*** Opening RECORDS FOR THE TASK ***
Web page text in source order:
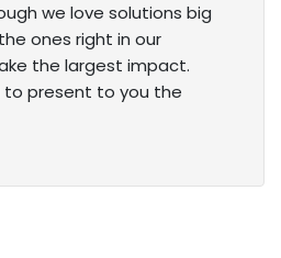
we love solutions big
ones right in our
the largest impact.
to present to you the
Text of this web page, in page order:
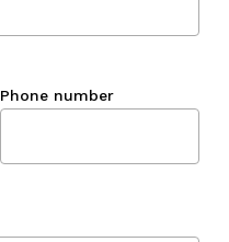
Phone number
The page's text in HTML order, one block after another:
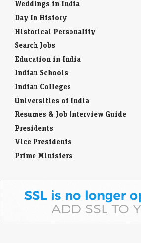
Weddings in India
Day In History
Historical Personality
Search Jobs
Education in India
Indian Schools
Indian Colleges
Universities of India
Resumes & Job Interview Guide
Presidents
Vice Presidents
Prime Ministers
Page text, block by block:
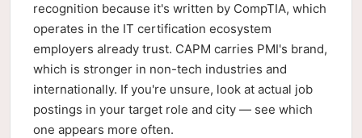
recognition because it's written by CompTIA, which
operates in the IT certification ecosystem
employers already trust. CAPM carries PMI's brand,
which is stronger in non-tech industries and
internationally. If you're unsure, look at actual job
postings in your target role and city — see which
one appears more often.
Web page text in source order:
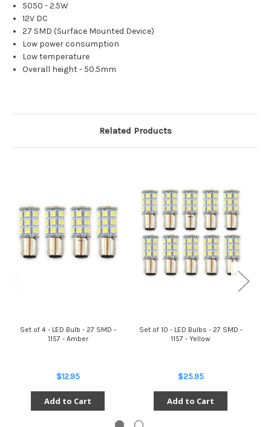
5050 - 2.5W
12V DC
27 SMD (Surface Mounted Device)
Low power consumption
Low temperature
Overall height - 50.5mm
Related Products
Set of 4 - LED Bulb - 27 SMD -
1157 - Amber
$12.95
Add to Cart
Set of 10 - LED Bulbs - 27 SMD -
1157 - Yellow
$25.95
Add to Cart
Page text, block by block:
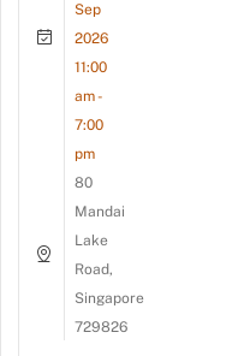
Sep
2026
11:00
am -
7:00
pm
80
Mandai
Lake
Road,
Singapore
729826
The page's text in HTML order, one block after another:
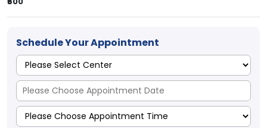
Schedule Your Appointment
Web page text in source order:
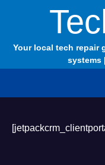
Your local tech repair
systems
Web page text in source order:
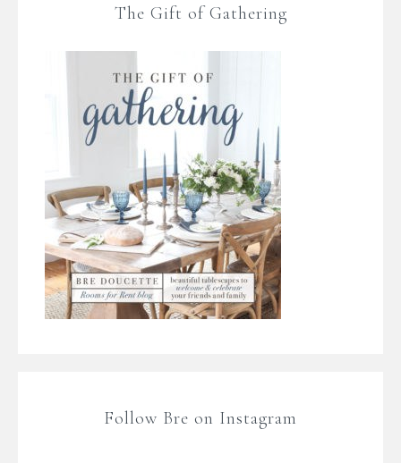
The Gift of Gathering
Follow Bre on Instagram
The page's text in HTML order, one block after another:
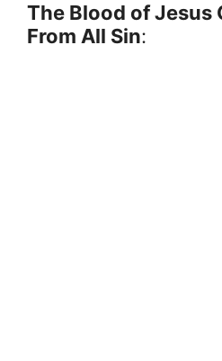
The Blood of Jesus
From All Sin:
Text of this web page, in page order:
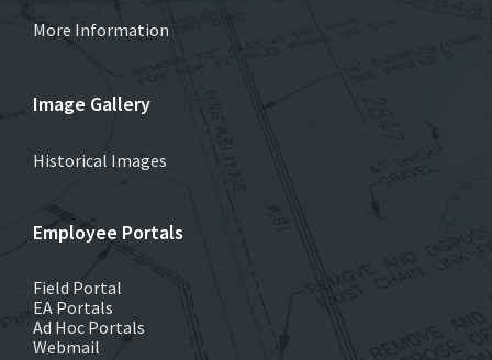
More Information
Image Gallery
Historical Images
Employee Portals
Field Portal
EA Portals
Ad Hoc Portals
Webmail
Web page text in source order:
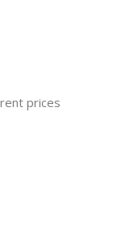
prices
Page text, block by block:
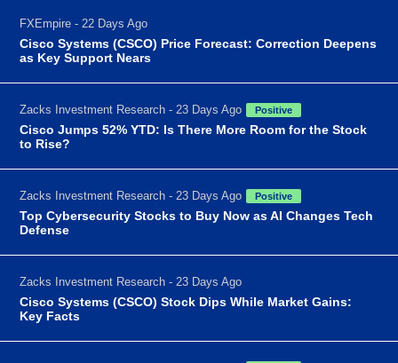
*** Closing RECORDS FOR THE TASK ***
## ABOUT THIS TASK
Word for word, reproduce all the data, but not the pictures.

## RESULT OF THIS EXERCISE
Web page text in source order:
we love solutions big
ones right in our
the largest impact.
to present to you the
Text of this web page, in page order:
Phone number
The page's text in HTML order, one block after another:
Weddings in India
Day In History
Historical Personality
Search Jobs
Education in India
Indian Schools
Indian Colleges
Universities of India
Resumes & Job Interview Guide
Presidents
Vice Presidents
Prime Ministers
Page text, block by block:
recognition because it's written by CompTIA, which
operates in the IT certification ecosystem
employers already trust. CAPM carries PMI's brand,
which is stronger in non-tech industries and
internationally. If you're unsure, look at actual job
postings in your target role and city — see which
one appears more often.
Web page text in source order:
5050 - 2.5W
12V DC
27 SMD (Surface Mounted Device)
Low power consumption
Low temperature
Overall height - 50.5mm
Related Products
Set of 4 - LED Bulb - 27 SMD -
1157 - Amber
$12.95
Add to Cart
Set of 10 - LED Bulbs - 27 SMD -
1157 - Yellow
$25.95
Add to Cart
Page text, block by block:
Sep
2026
11:00
am -
7:00
pm
80
Mandai
Lake
Road,
Singapore
729826
The page's text in HTML order, one block after another:
Schedule Your Appointment
Web page text in source order:
Your local tech repair
systems
Web page text in source order:
The Gift of Gathering
Follow Bre on Instagram
The page's text in HTML order, one block after another:
The Blood of Jesus
From All Sin:
Text of this web page, in page order:
More Information
Image Gallery
Historical Images
Employee Portals
Field Portal
EA Portals
Ad Hoc Portals
Webmail
Web page text in source order:
prices
Page text, block by block:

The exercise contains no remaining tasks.